Distributional Robustness Bounds Generalization Errors
Shixiong Wang, Haowei Wang
TL;DR
The paper formalizes distributional robustness and connects Bayesian methods, DRO, and regularization within a unified framework to bound generalization errors under distributional uncertainty. It demonstrates that Bayesian approaches are PAC-distributionally robust and that regularized ERM is equivalent to Bayesian methods under Dirichlet-process priors, with DRO offering a two-sided robustness perspective. The results show that generalization error can be bounded via distributional uncertainty and robustness measures, providing a cohesive explanation for why these methods often generalize well. The practical impact lies in a principled way to design models that control generalization gaps through robustness measures, with concrete implications for covariance estimation and linear regression.
Abstract
Bayesian methods, distributionally robust optimization methods, and regularization methods are three pillars of trustworthy machine learning combating distributional uncertainty, e.g., the uncertainty of an empirical distribution compared to the true underlying distribution. This paper investigates the connections among the three frameworks and, in particular, explores why these frameworks tend to have smaller generalization errors.

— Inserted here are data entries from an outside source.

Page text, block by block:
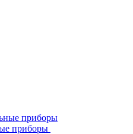
приборы
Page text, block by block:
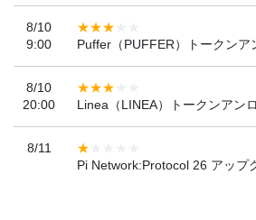
8/10
9:00
Puffer（PUFFER）トークンア
8/10
20:00
Linea（LINEA）トークンアン
8/11
Pi Network:Protocol 26 アップ
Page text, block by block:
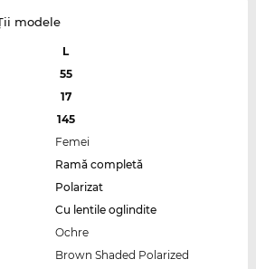
modele
L
55
17
145
Femei
Ramă completă
Polarizat
Cu lentile oglindite
Ochre
Brown Shaded Polarized
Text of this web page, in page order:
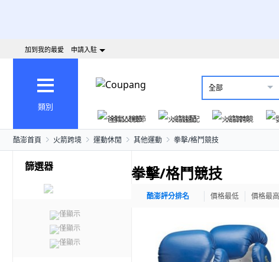
加到我的最愛 申請入駐
類別
全部
爸氣父親節
火箭速配 火箭跨境
酷澎首頁 火箭跨境 運動休閒 其他運動 拳擊/格鬥競技
篩選器
僅顯示
僅顯示
僅顯示
拳擊/格鬥競技
酷澎評分排名 價格最低 價格最高
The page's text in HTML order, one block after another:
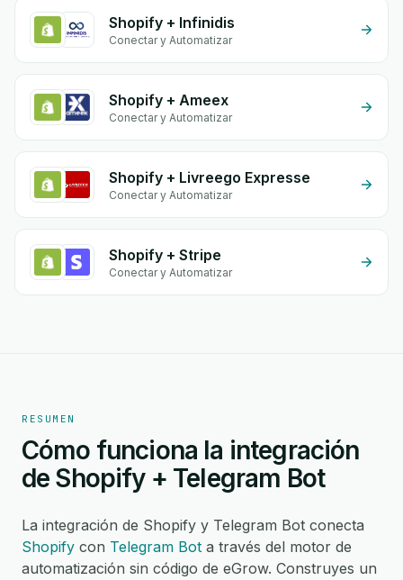
Shopify + Infinidis
Conectar y Automatizar
Shopify + Ameex
Conectar y Automatizar
Shopify + Livreego Expresse
Conectar y Automatizar
Shopify + Stripe
Conectar y Automatizar
RESUMEN
Cómo funciona la integración
de Shopify + Telegram Bot
La integración de Shopify y Telegram Bot conecta
Shopify con Telegram Bot a través del motor de
automatización sin código de eGrow. Construyes un

Specifically, first, we suggest a quantitative definition for "distributional robustness", propose the concept of "robustness measure", and formalize several philosophical concepts in distributionally robust optimization. Second, we show that Bayesian methods are distributionally robust in the probably approximately correct (PAC) sense; in addition, by constructing a Dirichlet-process-like prior in Bayesian nonparametrics, it can be proven that any regularized empirical risk minimization method is equivalent to a Bayesian method. Third, we show that generalization errors of machine learning models can be characterized using the distributional uncertainty of the nominal distribution and the robustness measures of these machine learning models, which is a new perspective to bound generalization errors, and therefore, explain the reason why distributionally robust machine learning models, Bayesian models, and regularization models tend to have smaller generalization errors in a unified manner.